ABOUT THIS EXERCISE
Set down, word for word, the stretch of lines from the one containing "alike, Blueoxy ensures" to the end of the records below.

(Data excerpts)
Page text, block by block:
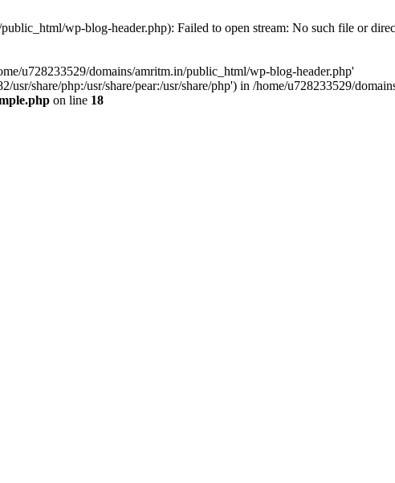
wp-blog-header.php): Failed to open stream: No such file or
u728233529/domains/amritm.in/public_html/wp-blog-header.php'
usr/share/php:/usr/share/pear:/usr/share/php') in /home/u728233529/
on line 18
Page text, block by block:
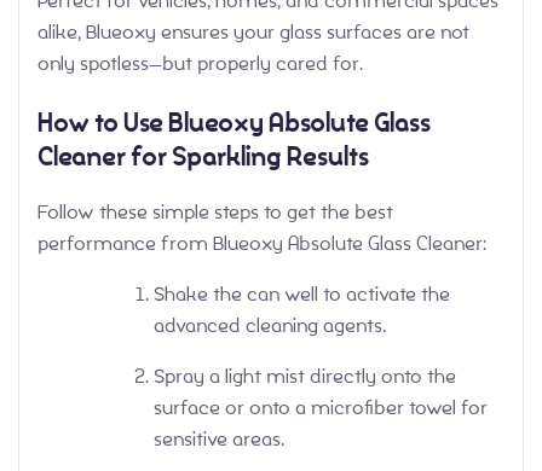
alike, Blueoxy ensures your glass surfaces are not
only spotless—but properly cared for.
How to Use Blueoxy Absolute Glass
Cleaner for Sparkling Results
Follow these simple steps to get the best
performance from Blueoxy Absolute Glass Cleaner:
Shake the can well to activate the
advanced cleaning agents.
Spray a light mist directly onto the
surface or onto a microfiber towel for
sensitive areas.

EXERCISE SOLUTION
alike, Blueoxy ensures your glass surfaces are not
only spotless—but properly cared for.
How to Use Blueoxy Absolute Glass
Cleaner for Sparkling Results
Follow these simple steps to get the best
performance from Blueoxy Absolute Glass Cleaner:
Shake the can well to activate the
advanced cleaning agents.
Spray a light mist directly onto the
surface or onto a microfiber towel for
sensitive areas.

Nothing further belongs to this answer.